While this rule has generally been applied to individuals, I've found that it is just as applicable to workforce analytics. Decisions made in the first 100 days of an analytics program have strong impact on the success of a company's analytics journey; early efforts will pay dividends, while mistakes are hard to bury.
Earlier this year, an IBM report on starting the workforce analytics journey focused on what companies should do in these vital first 100 days. The key message? Workforce analytics is not an HR-only project. To succeed, it needs to be a business initiative aimed at improving decision-making for managers company-wide.
Collaboration across departments is just one aspect of a successful analytics program, however. Here are three other pieces of advice to keep in mind as you embark on the first few months of your analytics efforts:
IBM emphasized analytics was not simply an HR project, but it's not just a technology project, either. It requires more than buying the best software or making sure you have squeaky-clean data. The first step—and a key element of the first phase of a workforce analytics initiative—is to set the vision.
If you've gathered the tools and built a team for an analytics program, now is the time to gather information from business leaders in order to prioritize your goals, understand your stresses and identify areas where HR analytics can help.
These initial talks are also important for HR to gauge how other business units view your department.

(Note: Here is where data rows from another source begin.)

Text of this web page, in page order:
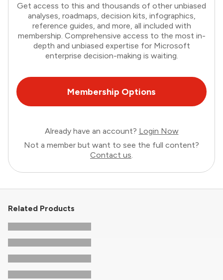
Get access to this and thousands of other unbiased
analyses, roadmaps, decision kits, infographics,
reference guides, and more, all included with
membership. Comprehensive access to the most in-
depth and unbiased expertise for Microsoft
enterprise decision-making is waiting.
Membership Options
Already have an account? Login Now
Not a member but want to see the full content?
Contact us.
Related Products

Is HR seen purely as a backroom operational function or viewed as a strategic partner delivering business value? If the balance is tipped heavily towards the operational side, then your HR analytics team needs to put in time and effort to build trust and persuade business execs that HR is delivering more than transactional insights.
Once everyone is on board, it's time to prove your worth—but it's best to temporarily park grand ideas.

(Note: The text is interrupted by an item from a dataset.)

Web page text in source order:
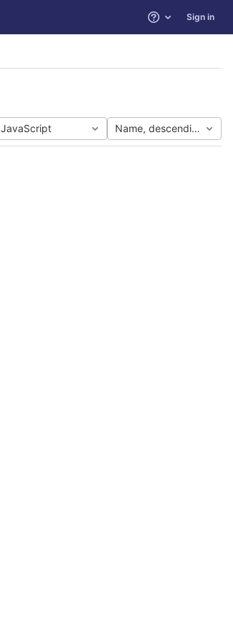
Help Sign in
JavaScript Name, descending

Instead of trying to implement a massive change in a management program or a new cost-savings initiative, focus on a quick-win project that can be completed within those first 100 days. Only with a successful project under your belt can you begin to plan and receive the resources for more ambitious initiatives.
Modest ambition is important when it comes to data and technology. Data can be a major stumbling block—and the most common excuse—for failing to start an analytics initiative. If you wait for perfect data, your analytics project will never get started. Data doesn't need to be 100 percent accurate: whether attrition rates are found to be 10 percent or 11 percent, the action is still going to be the same, so don't sweat the small stuff.

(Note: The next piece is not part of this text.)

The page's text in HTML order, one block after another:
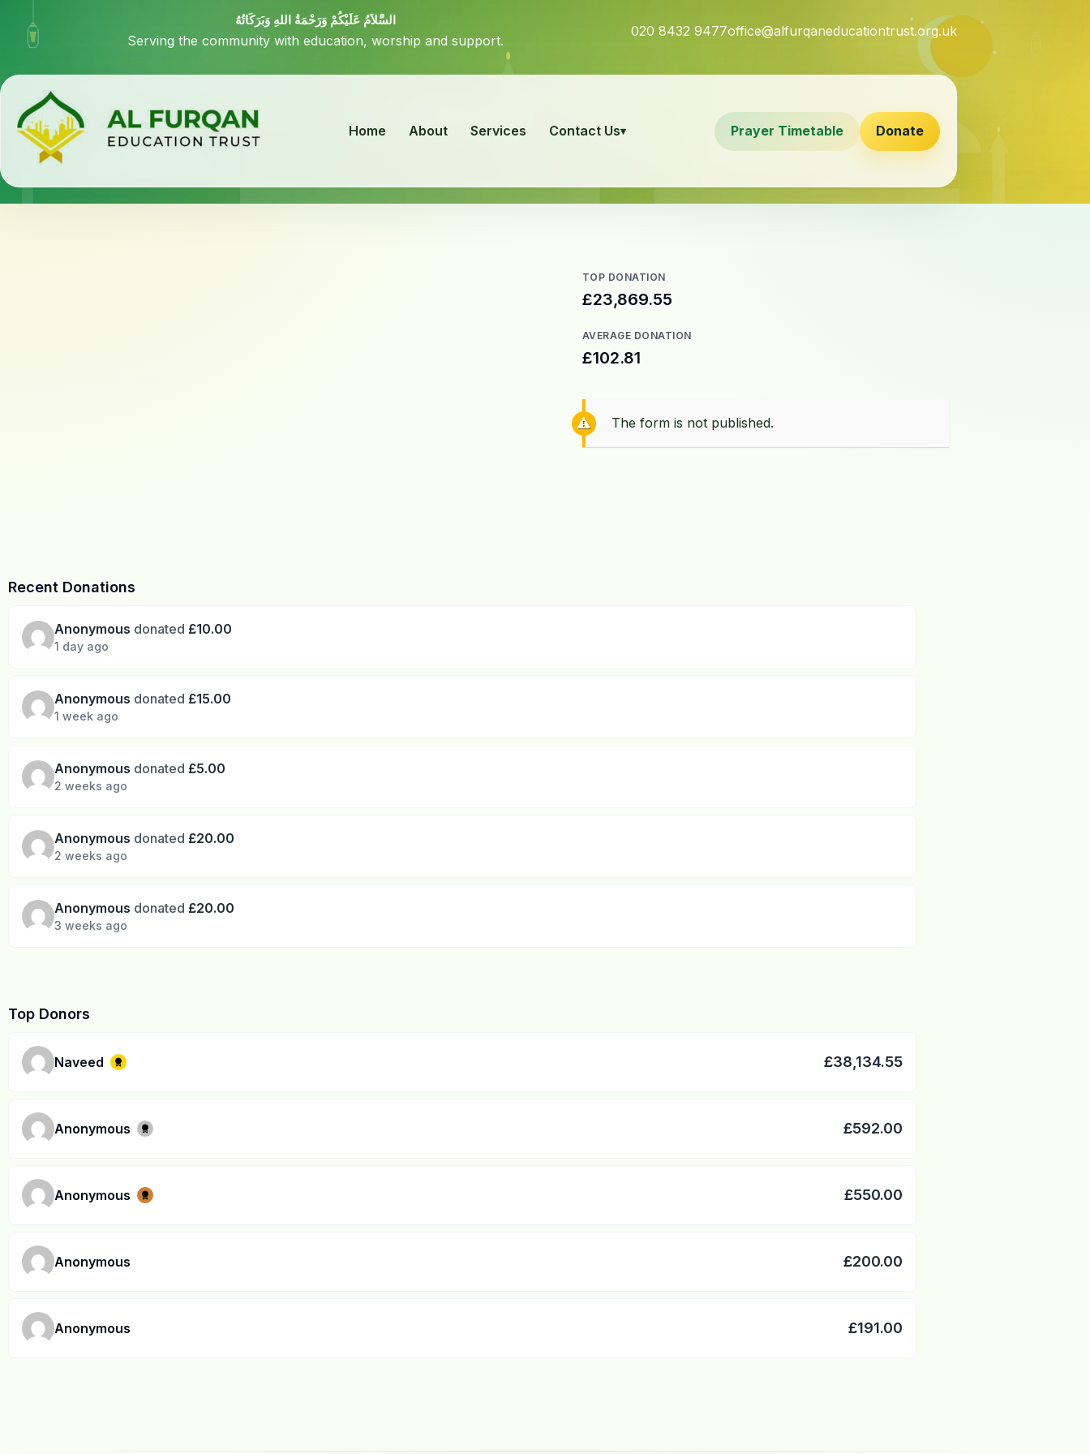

Of course, this doesn't mean that data accuracy isn't important—it's absolutely necessary. But HR needs to work with business executives to determine how accurate the data needs to be or to limit the data sample to areas with more accurate data. Finding the right data requires considering individual needs for each business case.
While you may have a solid team to start running analytics, it's likely not a full-blown team solely dedicated to workforce data—you probably have people doing work across departments, or helping out in their spare time. While this strategy may work for the first 100 days, it's important to consider how you will continue to bolster your team and build out the right skills sets to push your analytics initiatives forward.
In the long-term, you will need more complex skills and dedicated experts across different areas of the company. Will you train people in-house, or will you look outside the company for talent? Will people join the analytics team as one part of their current jobs, or will you create a separate sub-group with HR?
In these first few months of your big data program, remember these key lessons if you want to succeed: more than HR; vision not technology; good enough data; and a solid team. If you're able to not only convince business leaders of your vision, but also show them how you can bring it life—small project by small project—you'll be on the road to a thriving, sustainable and impactful workforce analytics journey.